Originally Posted by *AJP* 
Are they ultrapasteurized? I think that can produce off smells, more than standard pasteurization.

It might be that. I cannot stand ultrapasteurized milk. And a lot of organic milk is ultrapastuerized. I have to be sure it's not or I will not drink it.
It smells weird and tastes weird to me. Everyone thinks I'm nuts.
But then I put it in DH's head and now he thinks it tastes weird too.


----------



## aradia

I think its the ultrapastuerization too, the Costco/Kirkland brand smells and tastes yucky/farty to me. The OV or WFM that are not brought to such a high temp smell mild/sweet.

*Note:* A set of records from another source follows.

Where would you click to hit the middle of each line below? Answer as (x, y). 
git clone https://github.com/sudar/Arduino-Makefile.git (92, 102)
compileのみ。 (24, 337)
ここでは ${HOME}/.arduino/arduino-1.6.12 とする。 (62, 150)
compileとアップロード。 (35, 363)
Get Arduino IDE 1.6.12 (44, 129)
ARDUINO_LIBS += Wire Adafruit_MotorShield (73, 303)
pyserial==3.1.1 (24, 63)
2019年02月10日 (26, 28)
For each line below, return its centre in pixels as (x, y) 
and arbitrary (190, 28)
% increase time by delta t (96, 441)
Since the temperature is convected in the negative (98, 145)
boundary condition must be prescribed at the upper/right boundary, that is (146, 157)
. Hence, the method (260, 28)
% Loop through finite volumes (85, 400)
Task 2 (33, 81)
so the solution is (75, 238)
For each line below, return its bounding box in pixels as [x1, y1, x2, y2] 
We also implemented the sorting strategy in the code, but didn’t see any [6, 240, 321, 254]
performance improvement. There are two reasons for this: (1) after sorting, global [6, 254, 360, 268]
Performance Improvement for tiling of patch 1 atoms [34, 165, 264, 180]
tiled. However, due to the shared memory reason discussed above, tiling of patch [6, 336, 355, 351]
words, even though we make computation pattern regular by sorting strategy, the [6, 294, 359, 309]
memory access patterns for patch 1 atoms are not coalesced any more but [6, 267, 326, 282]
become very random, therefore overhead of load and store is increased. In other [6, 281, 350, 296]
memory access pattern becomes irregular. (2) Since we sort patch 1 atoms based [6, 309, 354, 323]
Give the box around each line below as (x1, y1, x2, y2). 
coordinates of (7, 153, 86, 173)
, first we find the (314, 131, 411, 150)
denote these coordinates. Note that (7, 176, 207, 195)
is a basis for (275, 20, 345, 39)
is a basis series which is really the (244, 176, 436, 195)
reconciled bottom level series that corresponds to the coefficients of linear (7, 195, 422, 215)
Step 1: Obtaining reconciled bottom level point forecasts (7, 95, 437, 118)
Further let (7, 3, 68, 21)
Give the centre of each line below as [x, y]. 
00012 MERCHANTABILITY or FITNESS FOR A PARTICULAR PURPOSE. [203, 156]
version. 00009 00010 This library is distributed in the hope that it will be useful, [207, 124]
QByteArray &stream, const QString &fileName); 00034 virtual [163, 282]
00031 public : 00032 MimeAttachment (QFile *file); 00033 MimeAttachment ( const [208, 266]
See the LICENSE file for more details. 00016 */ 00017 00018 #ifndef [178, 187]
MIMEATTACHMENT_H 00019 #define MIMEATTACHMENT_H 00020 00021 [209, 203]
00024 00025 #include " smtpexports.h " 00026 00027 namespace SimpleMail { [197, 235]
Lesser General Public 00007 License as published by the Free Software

It could also be a quality issue with the private labels brands (Kirkland, Target, Woodstock Farms) which then they cover up with the superheating.


----------



## Kb Yo

MadWorldSonnet said:


> ...Or am I just a freak?
> 
> 
> 
> 
> 
> 
> 
> 
> 
> It seems like every brand I've tried has a...well....a farty smell to it. I've tried Horizon, Nature's Promise and Trader Joes and, for the most part the same...TJs seems to only get that smell after being open for a day.
> 
> And nope, it's not my fridge, because I have other perishables that don't smell...and often it smells as soon as I open it-even if I open it as soon as I get home from the grocery store.
> 
> Other (non-organic) milks don't smell funny to me. The taste doesn't seem to be altered...except for when I can't get past the smell.
> 
> Any ideas?


Methane is released


----------



## Mr Adam Keefe

MadWorldSonnet said:


> ...Or am I just a freak?
> 
> 
> 
> 
> 
> 
> 
> 
> 
> It seems like every brand I've tried has a...well....a farty smell to it. I've tried Horizon, Nature's Promise and Trader Joes and, for the most part the same...TJs seems to only get that smell after being open for a day.
> 
> And nope, it's not my fridge, because I have other perishables that don't smell...and often it smells as soon as I open it-even if I open it as soon as I get home from the grocery store.
> 
> Other (non-organic) milks don't smell funny to me. The taste doesn't seem to be altered...except for when I can't get past the smell.
> 
> Any ideas?


Idk what it is? But I know it's real. I am a single daddy of three my baby girl age 3 and my two boys 4 and 7. My boys love it because they can talk about farts at the table, as soon as the milk or creamer is opened and they catch a wiff. But only until the boss (baby sister) puts a stop it which she does. Lol. But anyways I just Googled " why does my organic milk and organic coffee creamer always smell like farts" and I came across this chat, plus a lot more so it's good to know it's not just me, but I am not convinced by any of the explanations or assumptions as of yet. Until then, Organic Daddy out. Namasta!


----------



## alamavenom

I've never experienced this. I sniff milk regularly to make sure it isn't spoiled. I'll check it out tomorrow morning.


----------